Re: [Haskell-cafe] Re: Parallel Pi

2010-03-18 Thread Erik de Castro Lopo
Daniel Fischer wrote:

 3.06GHz Pentium 4, 2 cores.

Do you have more info on that? Try:

 grep 'model name' /proc/cpuinfo

The original Pentium 4 (eg Intel(R) Pentium(R) 4 CPU 3.00GHz) had
hyperthreading which was actually pretty pathetic for parallelism.

The Core 2 Duos (eg Intel(R) Core(TM)2 Duo CPU T9600  @ 2.80GHz)
are far superior.

Erik
-- 
--
Erik de Castro Lopo
http://www.mega-nerd.com/
___
Haskell-Cafe mailing list
Haskell-Cafe@haskell.org
http://www.haskell.org/mailman/listinfo/haskell-cafe


Re: [Haskell-cafe] Re: Parallel Pi

2010-03-18 Thread Daniel Fischer
Am Freitag 19 März 2010 00:56:15 schrieb Erik de Castro Lopo:
 Daniel Fischer wrote:
  3.06GHz Pentium 4, 2 cores.

 Do you have more info on that? Try:

  grep 'model name' /proc/cpuinfo

Well,

$ cat /proc/cpuinfo  
processor   : 0 
vendor_id   : GenuineIntel  
cpu family  : 15
model   : 4 
model name  : Intel(R) Pentium(R) 4 CPU 3.06GHz 
stepping: 9 
cpu MHz : 3058.795  
cache size  : 1024 KB   
physical id : 0 
siblings: 2 
core id : 0 
cpu cores   : 1 
apicid  : 0 
initial apicid  : 0 
fdiv_bug: no
hlt_bug : no
f00f_bug: no
coma_bug: no
fpu : yes   
fpu_exception   : yes   
   
cpuid level : 5 
   
wp  : yes   
   
flags   : fpu vme de pse tsc msr pae mce cx8 apic sep mtrr pge mca 
cmov pat pse36 clflush dts acpi mmx fxsr sse sse2 ss ht tm pbe lm 
constant_tsc pebs bts pni monitor ds_cpl tm2 cid cx16 xtpr lahf_lm
bogomips: 6117.59
clflush size: 64
power management:

processor   : 1
vendor_id   : GenuineIntel
cpu family  : 15
model   : 4
model name  : Intel(R) Pentium(R) 4 CPU 3.06GHz
stepping: 9
cpu MHz : 3058.795
cache size  : 1024 KB
physical id : 0
siblings: 2
core id : 0
cpu cores   : 1
apicid  : 1
initial apicid  : 1
fdiv_bug: no
hlt_bug : no
f00f_bug: no
coma_bug: no
fpu : yes
fpu_exception   : yes
cpuid level : 5
wp  : yes
flags   : fpu vme de pse tsc msr pae mce cx8 apic sep mtrr pge mca 
cmov pat pse36 clflush dts acpi mmx fxsr sse sse2 ss ht tm pbe lm 
constant_tsc pebs bts pni monitor ds_cpl tm2 cid cx16 xtpr lahf_lm
bogomips: 6118.20
clflush size: 64
power management:

Does that mean two CPUs, each with two siblings, or what is the correct 
interpretation?


 The original Pentium 4 (eg Intel(R) Pentium(R) 4 CPU 3.00GHz) had
 hyperthreading which was actually pretty pathetic for parallelism.

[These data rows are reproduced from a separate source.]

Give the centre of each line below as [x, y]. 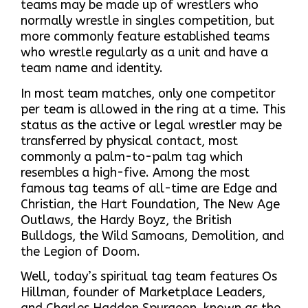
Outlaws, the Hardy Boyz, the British [126, 220]
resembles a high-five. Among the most [135, 172]
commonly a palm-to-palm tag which [132, 156]
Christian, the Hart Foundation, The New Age [150, 204]
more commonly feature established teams [145, 36]
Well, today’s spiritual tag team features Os [149, 276]
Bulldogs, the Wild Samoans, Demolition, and [152, 235]
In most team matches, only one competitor [148, 93]

 The Core 2 Duos (eg Intel(R) Core(TM)2 Duo CPU T9600  @ 2.80GHz)
 are far superior.

But probably also far more expensive :)
I bought something cheap and was actually surprised when I discovered that 
it seemed to have two Cores/CPUs.


 Erik

___
Haskell-Cafe mailing list
Haskell-Cafe@haskell.org
http://www.haskell.org/mailman/listinfo/haskell-cafe


Re: [Haskell-cafe] Re: Parallel Pi

2010-03-18 Thread Xiao-Yong Jin
On Fri, 19 Mar 2010 01:22:58 +0100, Daniel Fischer wrote:

 core id : 0
 cpu cores   : 1

It is one of those pathetic single core pentium4 with so
called hyper-threading enabled.  You should have checked the
intel product spreadsheet before investing such an old cpu.
-- 
Jc/*__o/*
X\ * (__
Y*/\  
___
Haskell-Cafe mailing list
Haskell-Cafe@haskell.org
http://www.haskell.org/mailman/listinfo/haskell-cafe


Re: [Haskell-cafe] Re: Parallel Pi

2010-03-18 Thread Daniel Fischer
Am Freitag 19 März 2010 02:25:47 schrieb Xiao-Yong Jin:
 On Fri, 19 Mar 2010 01:22:58 +0100, Daniel Fischer wrote:
  core id : 0
  cpu cores   : 1

 It is one of those pathetic single core pentium4 with so
 called hyper-threading enabled.

'kay, but why does it say

processor   : 0 
...
processor   : 1
?

 You should have checked the
 intel product spreadsheet before investing such an old cpu.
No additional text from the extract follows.